Give the total number of lines in the data below that include "sempre", and nothing else.

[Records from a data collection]
^^^^^^^^

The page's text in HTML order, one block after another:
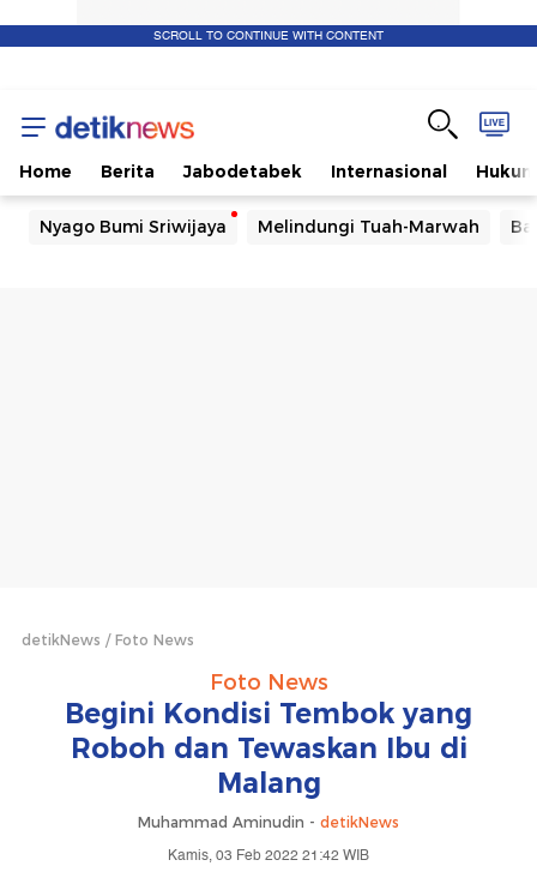
SCROLL TO CONTINUE WITH CONTENT
Home Berita Jabodetabek Internasional Hukum
Nyago Bumi Sriwijaya Melindungi Tuah-Marwah
detikNews Foto News
Foto News
Begini Kondisi Tembok yang
Roboh dan Tewaskan Ibu di
Malang
Muhammad Aminudin - detikNews
Kamis, 03 Feb 2022 21:42 WIB
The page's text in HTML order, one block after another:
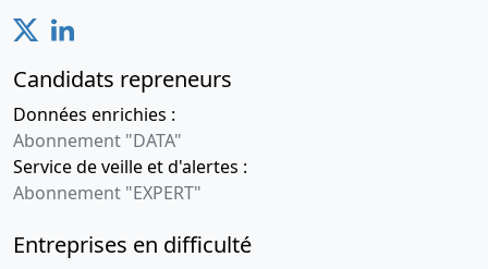
Candidats repreneurs
Données enrichies :
Abonnement "DATA"
Service de veille et d'alertes :
Abonnement "EXPERT"
Entreprises en difficulté
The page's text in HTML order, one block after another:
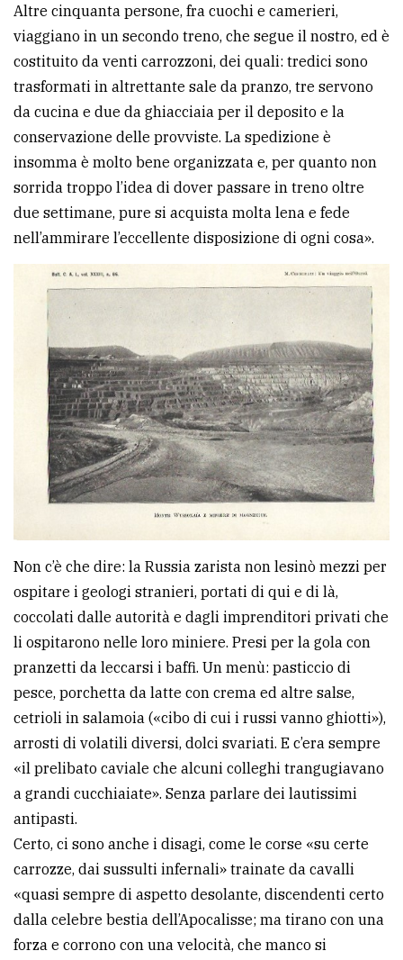
Altre cinquanta persone, fra cuochi e camerieri,
viaggiano in un secondo treno, che segue il nostro, ed è
costituito da venti carrozzoni, dei quali: tredici sono
trasformati in altrettante sale da pranzo, tre servono
da cucina e due da ghiacciaia per il deposito e la
conservazione delle provviste. La spedizione è
insomma è molto bene organizzata e, per quanto non
sorrida troppo l’idea di dover passare in treno oltre
due settimane, pure si acquista molta lena e fede
nell’ammirare l’eccellente disposizione di ogni cosa».
Non c’è che dire: la Russia zarista non lesinò mezzi per
ospitare i geologi stranieri, portati di qui e di là,
coccolati dalle autorità e dagli imprenditori privati che
li ospitarono nelle loro miniere. Presi per la gola con
pranzetti da leccarsi i baffi. Un menù: pasticcio di
pesce, porchetta da latte con crema ed altre salse,
cetrioli in salamoia («cibo di cui i russi vanno ghiotti»),
arrosti di volatili diversi, dolci svariati. E c’era sempre
«il prelibato caviale che alcuni colleghi trangugiavano
a grandi cucchiaiate». Senza parlare dei lautissimi
antipasti.
Certo, ci sono anche i disagi, come le corse «su certe
carrozze, dai sussulti infernali» trainate da cavalli
«quasi sempre di aspetto desolante, discendenti certo
dalla celebre bestia dell’Apocalisse; ma tirano con una
forza e corrono con una velocità, che manco si
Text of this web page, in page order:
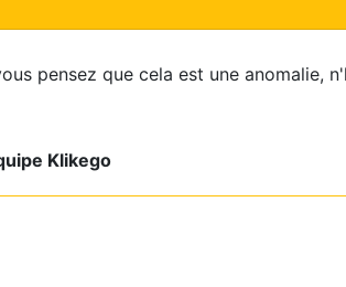
pensez que cela est une anomalie,
Klikego
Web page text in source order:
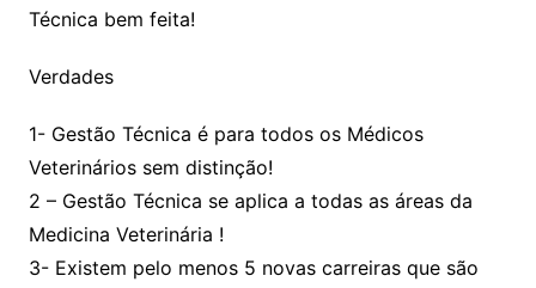
Técnica bem feita!
Verdades
1- Gestão Técnica é para todos os Médicos
Veterinários sem distinção!
2 – Gestão Técnica se aplica a todas as áreas da
Medicina Veterinária !
3- Existem pelo menos 5 novas carreiras que são
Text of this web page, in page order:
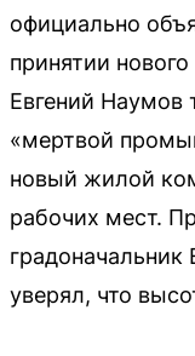
официально
принятии
Евгений Наумов
«мертвой
новый жилой
рабочих мест.
уверял, что
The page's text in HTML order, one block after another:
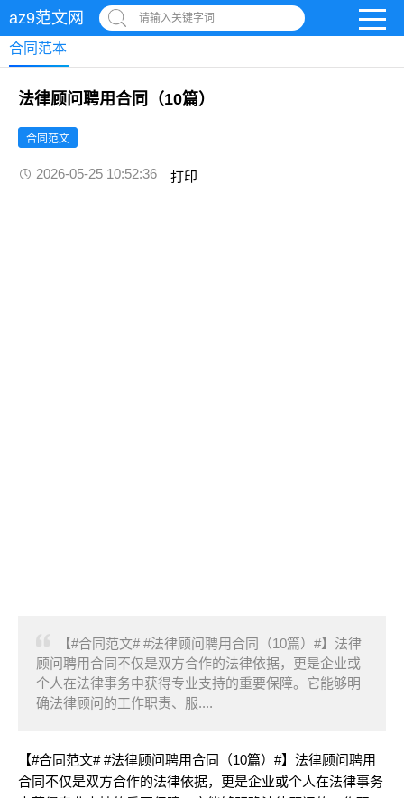
az9范文网 请输入关键字词
合同范本
法律顾问聘用合同（10篇）
合同范文
2026-05-25 10:52:36 打印
【#合同范文# #法律顾问聘用合同（10篇）#】法律
顾问聘用合同不仅是双方合作的法律依据，更是企业或
个人在法律事务中获得专业支持的重要保障。它能够明
确法律顾问的工作职责、服....
【#合同范文# #法律顾问聘用合同（10篇）#】法律顾问聘用
合同不仅是双方合作的法律依据，更是企业或个人在法律事务
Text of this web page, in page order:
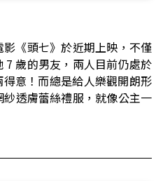
《頭七》於近期上映，不僅
7 歲的男友，兩人目前仍處於
意！而總是給人樂觀開朗形
透膚蕾絲禮服，就像公主一
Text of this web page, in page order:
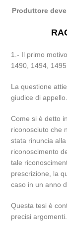
Produttore
1.- Il primo
1490, 1494,
La questione
giudice di appello.
Come si è detto
riconosciuto che
stata rinuncia
riconoscimento
tale
prescrizione, la
caso in un anno
Questa tesi è
precisi argomenti.
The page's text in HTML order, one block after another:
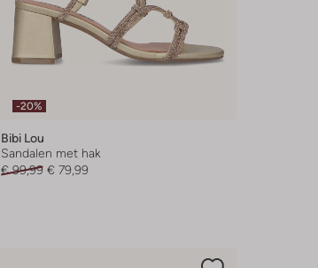
-20%
Bibi Lou
Sandalen met hak
€ 99,99 € 79,99
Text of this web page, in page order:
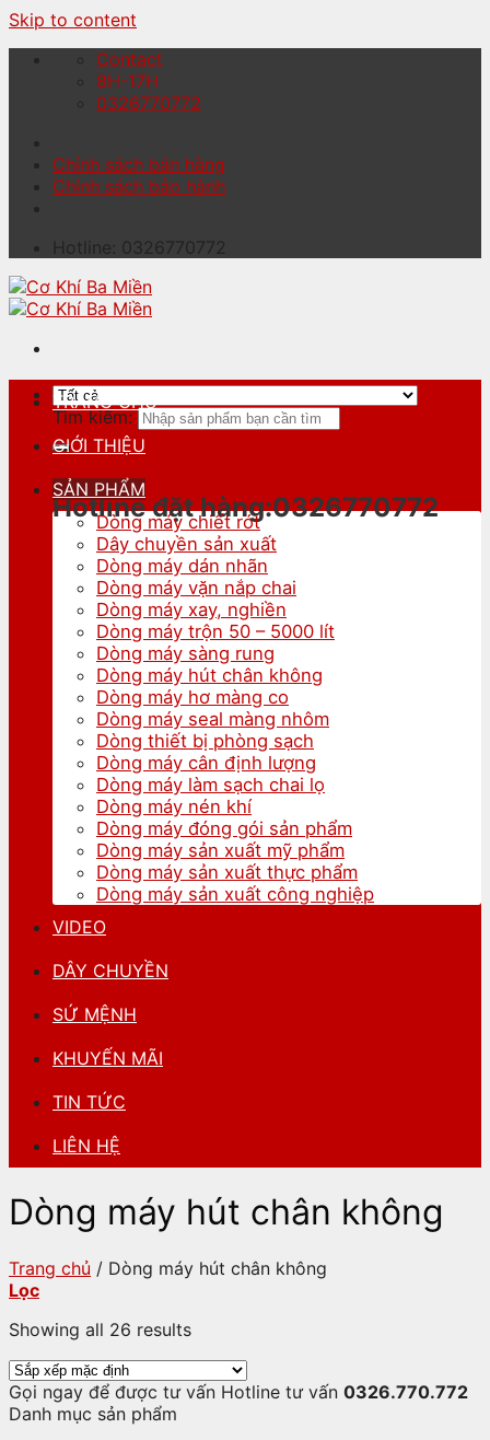
Skip to content
Contact
8H-17H
0326770772
Chính sách bán hàng
Chính sách bảo hành
Hotline: 0326770772
Tìm kiếm:
Hotline đặt hàng:0326770772
TRANG CHỦ
GIỚI THIỆU
SẢN PHẨM
Dòng máy chiết rót
Dây chuyền sản xuất
Dòng máy dán nhãn
Dòng máy vặn nắp chai
Dòng máy xay, nghiền
Dòng máy trộn 50 – 5000 lít
Dòng máy sàng rung
Dòng máy hút chân không
Dòng máy hơ màng co
Dòng máy seal màng nhôm
Dòng thiết bị phòng sạch
Dòng máy cân định lượng
Dòng máy làm sạch chai lọ
Dòng máy nén khí
Dòng máy đóng gói sản phẩm
Dòng máy sản xuất mỹ phẩm
Dòng máy sản xuất thực phẩm
Dòng máy sản xuất công nghiệp
VIDEO
DÂY CHUYỀN
SỨ MỆNH
KHUYẾN MÃI
TIN TỨC
LIÊN HỆ
Dòng máy hút chân không
Trang chủ / Dòng máy hút chân không
Lọc
Showing all 26 results
Gọi ngay để được tư vấn Hotline tư vấn 0326.770.772
Danh mục sản phẩm

^^^^^^^^

Output for this exercise:
2